REQUIRED WORK
Please return the listing exactly as written, but without its pictures.

SUPPLIED DATA
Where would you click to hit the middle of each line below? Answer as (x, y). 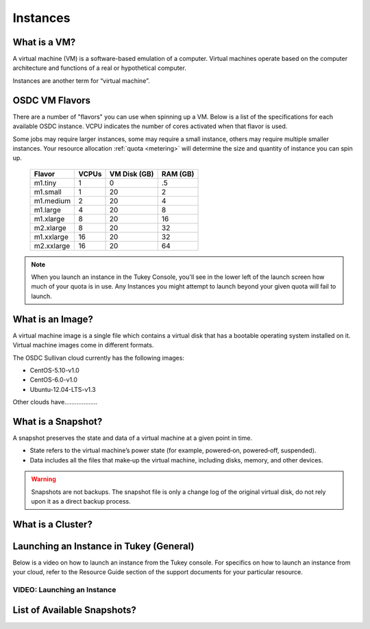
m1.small (48, 192)
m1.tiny (45, 183)
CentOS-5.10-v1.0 (55, 370)
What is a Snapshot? (58, 421)
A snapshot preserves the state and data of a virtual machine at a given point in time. (133, 438)
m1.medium (52, 201)
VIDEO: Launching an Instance (64, 590)
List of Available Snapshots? (75, 610)
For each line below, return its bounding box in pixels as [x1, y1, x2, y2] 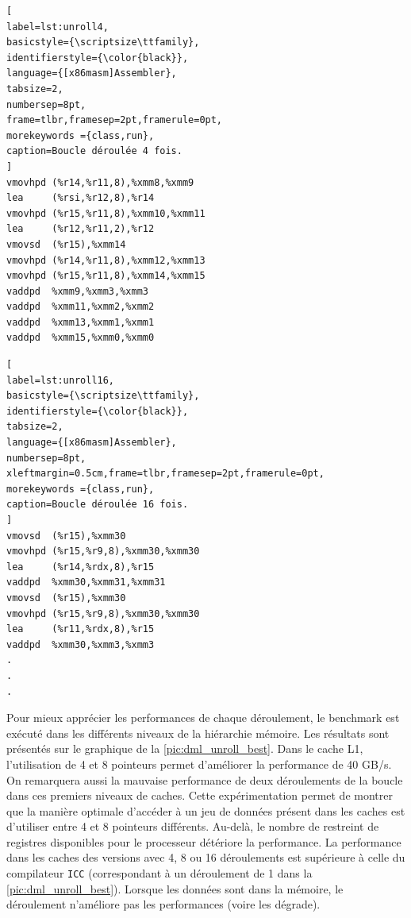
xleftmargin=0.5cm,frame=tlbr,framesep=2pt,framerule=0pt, [6, 468, 325, 480]
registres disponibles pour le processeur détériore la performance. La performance [6, 833, 401, 850]
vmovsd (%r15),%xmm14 [6, 238, 126, 250]
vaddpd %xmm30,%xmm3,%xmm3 [6, 638, 155, 650]
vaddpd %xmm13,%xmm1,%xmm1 [6, 316, 155, 328]
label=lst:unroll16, [6, 374, 115, 386]
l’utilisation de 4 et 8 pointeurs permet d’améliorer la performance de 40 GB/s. [6, 755, 392, 772]
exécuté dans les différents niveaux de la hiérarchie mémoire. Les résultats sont [6, 724, 390, 741]
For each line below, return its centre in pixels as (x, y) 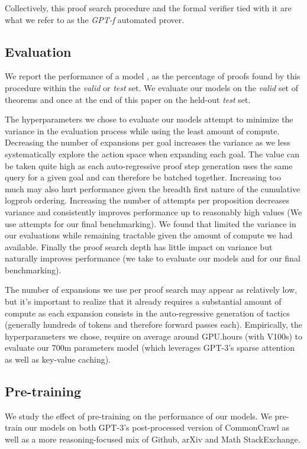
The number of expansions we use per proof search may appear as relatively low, (151, 290)
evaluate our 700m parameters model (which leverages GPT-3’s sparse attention (150, 348)
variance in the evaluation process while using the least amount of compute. (142, 130)
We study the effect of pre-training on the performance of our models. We (138, 416)
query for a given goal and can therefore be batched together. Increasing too (143, 177)
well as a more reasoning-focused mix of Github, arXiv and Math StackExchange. (153, 439)
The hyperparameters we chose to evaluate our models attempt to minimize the (149, 119)
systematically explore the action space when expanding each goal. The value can (152, 154)
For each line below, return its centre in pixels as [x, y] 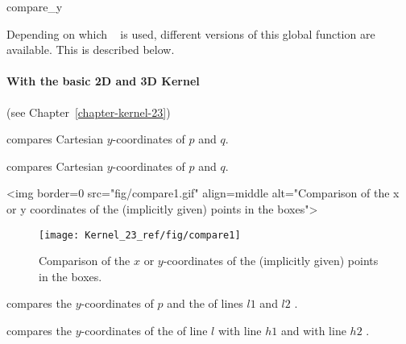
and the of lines [205, 303]
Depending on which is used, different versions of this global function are [191, 33]
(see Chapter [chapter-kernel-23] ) [89, 112]
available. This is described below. [91, 50]
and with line [313, 330]
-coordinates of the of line [144, 330]
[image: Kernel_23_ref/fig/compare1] [140, 235]
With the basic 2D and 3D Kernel [103, 81]
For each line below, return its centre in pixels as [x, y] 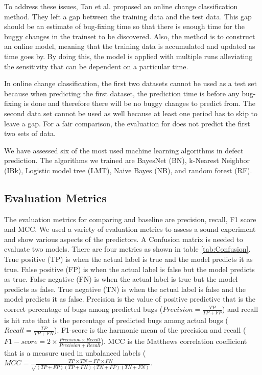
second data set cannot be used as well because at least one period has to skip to [131, 113]
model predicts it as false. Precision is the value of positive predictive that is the [130, 299]
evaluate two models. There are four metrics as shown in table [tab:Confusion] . [127, 249]
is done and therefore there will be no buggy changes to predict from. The [139, 103]
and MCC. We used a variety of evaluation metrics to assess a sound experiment [130, 229]
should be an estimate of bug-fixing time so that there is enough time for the [124, 26]
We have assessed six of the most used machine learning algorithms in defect [124, 150]
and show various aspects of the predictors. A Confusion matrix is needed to [124, 239]
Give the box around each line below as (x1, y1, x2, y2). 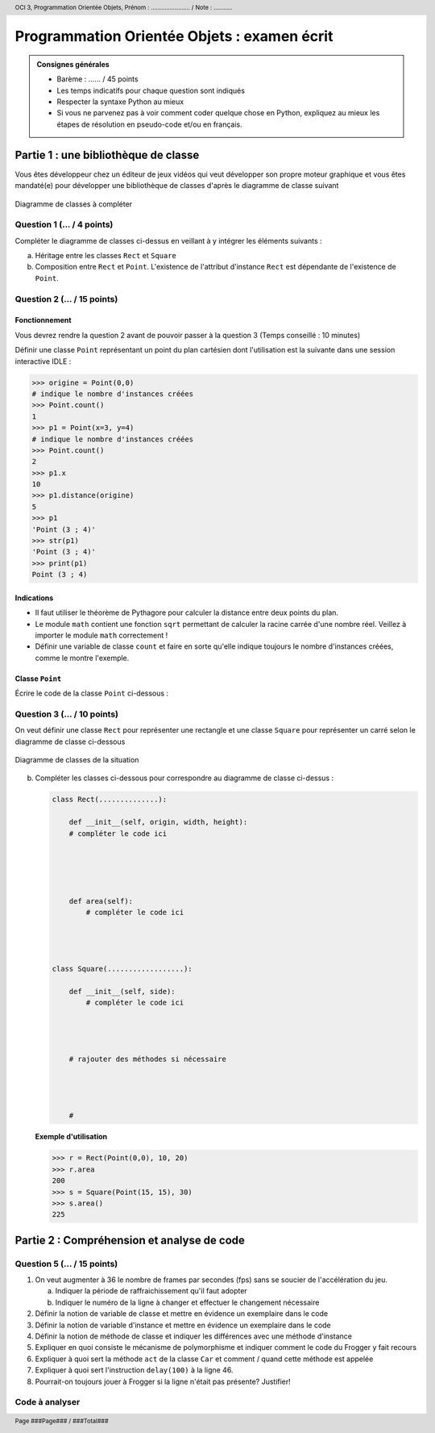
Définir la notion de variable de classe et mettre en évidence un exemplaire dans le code (35, 1309, 329, 1318)
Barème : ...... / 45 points (56, 74, 139, 84)
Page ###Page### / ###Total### (14, 1417, 109, 1425)
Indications (14, 593, 54, 603)
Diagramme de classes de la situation (14, 755, 139, 765)
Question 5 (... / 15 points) (14, 1258, 118, 1269)
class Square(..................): (52, 964, 193, 974)
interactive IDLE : (14, 356, 72, 366)
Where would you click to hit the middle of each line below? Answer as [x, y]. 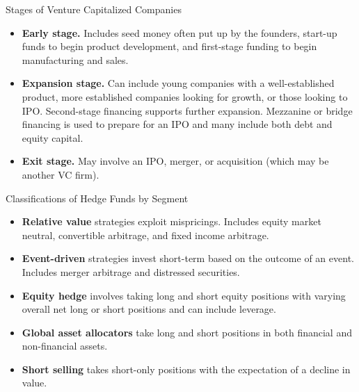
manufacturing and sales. [75, 59]
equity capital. [53, 137]
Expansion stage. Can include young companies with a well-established [178, 83]
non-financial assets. [65, 346]
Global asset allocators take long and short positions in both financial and [187, 332]
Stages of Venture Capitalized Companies [94, 9]
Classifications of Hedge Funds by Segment [97, 198]
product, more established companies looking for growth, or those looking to [185, 96]
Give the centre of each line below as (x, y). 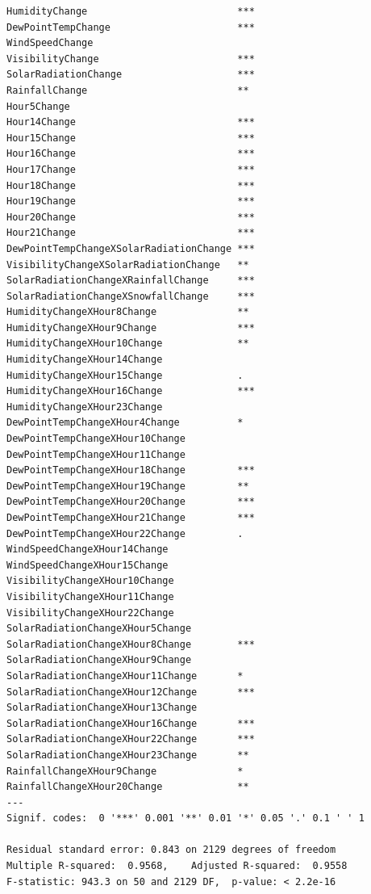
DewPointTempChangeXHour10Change (96, 439)
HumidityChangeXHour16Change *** (131, 391)
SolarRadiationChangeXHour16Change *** (131, 723)
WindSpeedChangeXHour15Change (88, 565)
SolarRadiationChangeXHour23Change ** (128, 755)
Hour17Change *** (131, 169)
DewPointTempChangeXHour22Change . (125, 533)
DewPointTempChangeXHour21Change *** (131, 518)
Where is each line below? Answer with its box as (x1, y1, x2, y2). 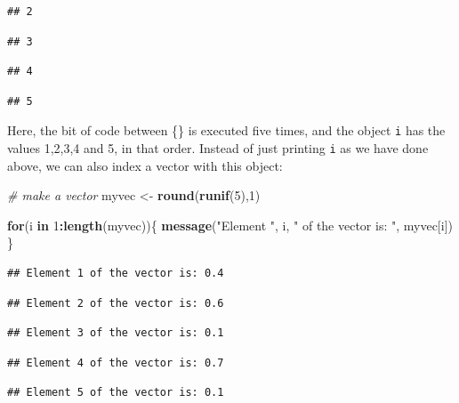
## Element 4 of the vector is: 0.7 (7, 356, 224, 369)
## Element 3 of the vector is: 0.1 (7, 326, 224, 340)
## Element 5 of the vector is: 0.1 (7, 386, 224, 399)
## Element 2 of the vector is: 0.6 (7, 296, 224, 310)
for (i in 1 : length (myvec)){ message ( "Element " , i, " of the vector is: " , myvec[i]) (7, 215, 453, 234)
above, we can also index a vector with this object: (7, 156, 283, 174)
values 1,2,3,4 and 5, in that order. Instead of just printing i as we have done (7, 139, 429, 157)
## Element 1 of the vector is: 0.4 (7, 267, 224, 280)
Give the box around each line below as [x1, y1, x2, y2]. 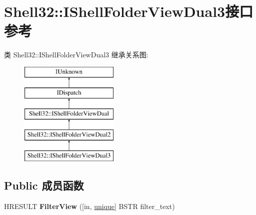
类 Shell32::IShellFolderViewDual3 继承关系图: [4, 49, 148, 60]
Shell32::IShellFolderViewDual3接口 [4, 1, 253, 21]
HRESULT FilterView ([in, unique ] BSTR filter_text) [4, 201, 175, 211]
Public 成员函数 [4, 177, 84, 193]
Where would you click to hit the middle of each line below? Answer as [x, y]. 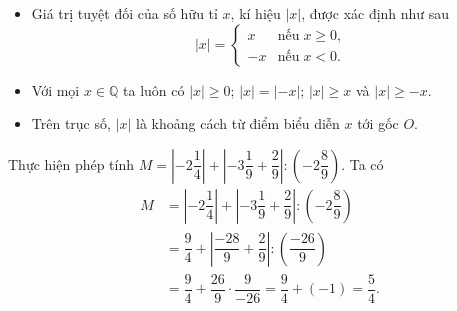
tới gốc [378, 123]
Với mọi [55, 89]
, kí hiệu [255, 13]
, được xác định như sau [375, 13]
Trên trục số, [71, 123]
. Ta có [362, 163]
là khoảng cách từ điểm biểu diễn [238, 123]
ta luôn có [154, 89]
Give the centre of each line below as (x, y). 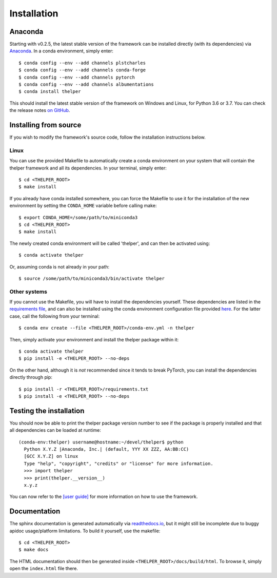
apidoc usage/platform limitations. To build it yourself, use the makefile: (85, 531)
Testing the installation (47, 411)
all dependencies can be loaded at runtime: (55, 430)
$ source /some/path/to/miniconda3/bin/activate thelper (92, 278)
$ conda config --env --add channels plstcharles (82, 63)
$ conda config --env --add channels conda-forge (82, 70)
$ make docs (34, 550)
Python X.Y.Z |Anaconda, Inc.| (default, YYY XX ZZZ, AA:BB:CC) (106, 449)
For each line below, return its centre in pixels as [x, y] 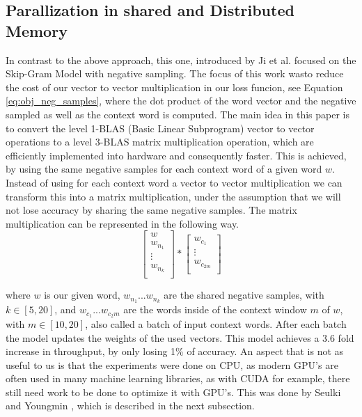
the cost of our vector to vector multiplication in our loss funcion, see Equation [174, 87]
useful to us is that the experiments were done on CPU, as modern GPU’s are [172, 364]
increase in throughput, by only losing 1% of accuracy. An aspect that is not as [175, 351]
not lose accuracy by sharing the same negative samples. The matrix [151, 210]
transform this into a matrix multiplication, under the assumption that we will [173, 196]
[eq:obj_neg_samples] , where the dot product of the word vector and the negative [181, 101]
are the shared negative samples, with [244, 295]
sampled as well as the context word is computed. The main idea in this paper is [178, 114]
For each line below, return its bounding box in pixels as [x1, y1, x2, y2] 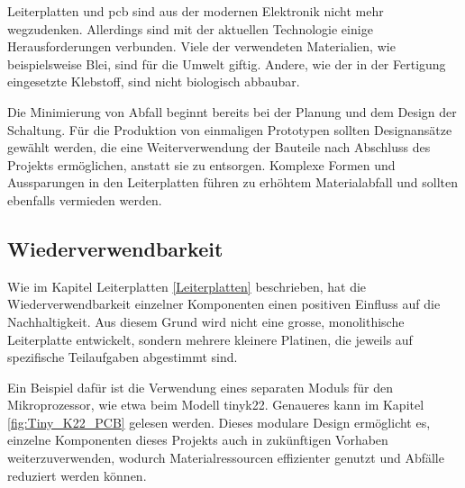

PROBLEM SOLUTION
Where would you click to hit the middle of each line below? Answer as (x, y). 
m1.small (48, 192)
m1.tiny (45, 183)
CentOS-5.10-v1.0 (55, 370)
What is a Snapshot? (58, 421)
A snapshot preserves the state and data of a virtual machine at a given point in time. (133, 438)
m1.medium (52, 201)
VIDEO: Launching an Instance (64, 590)
List of Available Snapshots? (75, 610)
For each line below, return its bounding box in pixels as [x1, y1, x2, y2] 
xleftmargin=0.5cm,frame=tlbr,framesep=2pt,framerule=0pt, [6, 468, 325, 480]
registres disponibles pour le processeur détériore la performance. La performance [6, 833, 401, 850]
vmovsd (%r15),%xmm14 [6, 238, 126, 250]
vaddpd %xmm30,%xmm3,%xmm3 [6, 638, 155, 650]
vaddpd %xmm13,%xmm1,%xmm1 [6, 316, 155, 328]
label=lst:unroll16, [6, 374, 115, 386]
l’utilisation de 4 et 8 pointeurs permet d’améliorer la performance de 40 GB/s. [6, 755, 392, 772]
exécuté dans les différents niveaux de la hiérarchie mémoire. Les résultats sont [6, 724, 390, 741]
For each line below, return its centre in pixels as (x, y) 
The number of expansions we use per proof search may appear as relatively low, (151, 290)
evaluate our 700m parameters model (which leverages GPT-3’s sparse attention (150, 348)
variance in the evaluation process while using the least amount of compute. (142, 130)
We study the effect of pre-training on the performance of our models. We (138, 416)
query for a given goal and can therefore be batched together. Increasing too (143, 177)
well as a more reasoning-focused mix of Github, arXiv and Math StackExchange. (153, 439)
The hyperparameters we chose to evaluate our models attempt to minimize the (149, 119)
systematically explore the action space when expanding each goal. The value can (152, 154)
For each line below, return its centre in pixels as [x, y] 
and the of lines [205, 303]
Depending on which is used, different versions of this global function are [191, 33]
(see Chapter [chapter-kernel-23] ) [89, 112]
available. This is described below. [91, 50]
and with line [313, 330]
-coordinates of the of line [144, 330]
[image: Kernel_23_ref/fig/compare1] [140, 235]
With the basic 2D and 3D Kernel [103, 81]
For each line below, return its centre in pixels as [x, y] 
second data set cannot be used as well because at least one period has to skip to [131, 113]
model predicts it as false. Precision is the value of positive predictive that is the [130, 299]
evaluate two models. There are four metrics as shown in table [tab:Confusion] . [127, 249]
is done and therefore there will be no buggy changes to predict from. The [139, 103]
and MCC. We used a variety of evaluation metrics to assess a sound experiment [130, 229]
should be an estimate of bug-fixing time so that there is enough time for the [124, 26]
We have assessed six of the most used machine learning algorithms in defect [124, 150]
and show various aspects of the predictors. A Confusion matrix is needed to [124, 239]
Give the box around each line below as (x1, y1, x2, y2). 
Définir la notion de variable de classe et mettre en évidence un exemplaire dans le code (35, 1309, 329, 1318)
Barème : ...... / 45 points (56, 74, 139, 84)
Page ###Page### / ###Total### (14, 1417, 109, 1425)
Indications (14, 593, 54, 603)
Diagramme de classes de la situation (14, 755, 139, 765)
Question 5 (... / 15 points) (14, 1258, 118, 1269)
class Square(..................): (52, 964, 193, 974)
interactive IDLE : (14, 356, 72, 366)
Where would you click to hit the middle of each line below? Answer as [x, y]. 
manufacturing and sales. [75, 59]
equity capital. [53, 137]
Expansion stage. Can include young companies with a well-established [178, 83]
non-financial assets. [65, 346]
Global asset allocators take long and short positions in both financial and [187, 332]
Stages of Venture Capitalized Companies [94, 9]
Classifications of Hedge Funds by Segment [97, 198]
product, more established companies looking for growth, or those looking to [185, 96]
Give the centre of each line below as (x, y). 
DewPointTempChangeXHour10Change (96, 439)
HumidityChangeXHour16Change *** (131, 391)
SolarRadiationChangeXHour16Change *** (131, 723)
WindSpeedChangeXHour15Change (88, 565)
SolarRadiationChangeXHour23Change ** (128, 755)
Hour17Change *** (131, 169)
DewPointTempChangeXHour22Change . (125, 533)
DewPointTempChangeXHour21Change *** (131, 518)
Where is each line below? Answer with its box as (x1, y1, x2, y2). 
## Element 4 of the vector is: 0.7 (7, 356, 224, 369)
## Element 3 of the vector is: 0.1 (7, 326, 224, 340)
## Element 5 of the vector is: 0.1 (7, 386, 224, 399)
## Element 2 of the vector is: 0.6 (7, 296, 224, 310)
for (i in 1 : length (myvec)){ message ( "Element " , i, " of the vector is: " , myvec[i]) (7, 215, 453, 234)
above, we can also index a vector with this object: (7, 156, 283, 174)
values 1,2,3,4 and 5, in that order. Instead of just printing i as we have done (7, 139, 429, 157)
## Element 1 of the vector is: 0.4 (7, 267, 224, 280)
Give the box around each line below as [x1, y1, x2, y2]. 
类 Shell32::IShellFolderViewDual3 继承关系图: [4, 49, 148, 60]
Shell32::IShellFolderViewDual3接口 [4, 1, 253, 21]
HRESULT FilterView ([in, unique ] BSTR filter_text) [4, 201, 175, 211]
Public 成员函数 [4, 177, 84, 193]
Where would you click to hit the middle of each line below? Answer as [x, y]. 
tới gốc [378, 123]
Với mọi [55, 89]
, kí hiệu [255, 13]
, được xác định như sau [375, 13]
Trên trục số, [71, 123]
. Ta có [362, 163]
là khoảng cách từ điểm biểu diễn [238, 123]
ta luôn có [154, 89]
Give the centre of each line below as (x, y). 
apidoc usage/platform limitations. To build it yourself, use the makefile: (85, 531)
Testing the installation (47, 411)
all dependencies can be loaded at runtime: (55, 430)
$ source /some/path/to/miniconda3/bin/activate thelper (92, 278)
$ conda config --env --add channels plstcharles (82, 63)
$ conda config --env --add channels conda-forge (82, 70)
$ make docs (34, 550)
Python X.Y.Z |Anaconda, Inc.| (default, YYY XX ZZZ, AA:BB:CC) (106, 449)
For each line below, return its centre in pixels as [x, y] 
the cost of our vector to vector multiplication in our loss funcion, see Equation [174, 87]
useful to us is that the experiments were done on CPU, as modern GPU’s are [172, 364]
increase in throughput, by only losing 1% of accuracy. An aspect that is not as [175, 351]
not lose accuracy by sharing the same negative samples. The matrix [151, 210]
transform this into a matrix multiplication, under the assumption that we will [173, 196]
[eq:obj_neg_samples] , where the dot product of the word vector and the negative [181, 101]
are the shared negative samples, with [244, 295]
sampled as well as the context word is computed. The main idea in this paper is [178, 114]
For each line below, return its bounding box in pixels as [x1, y1, x2, y2] 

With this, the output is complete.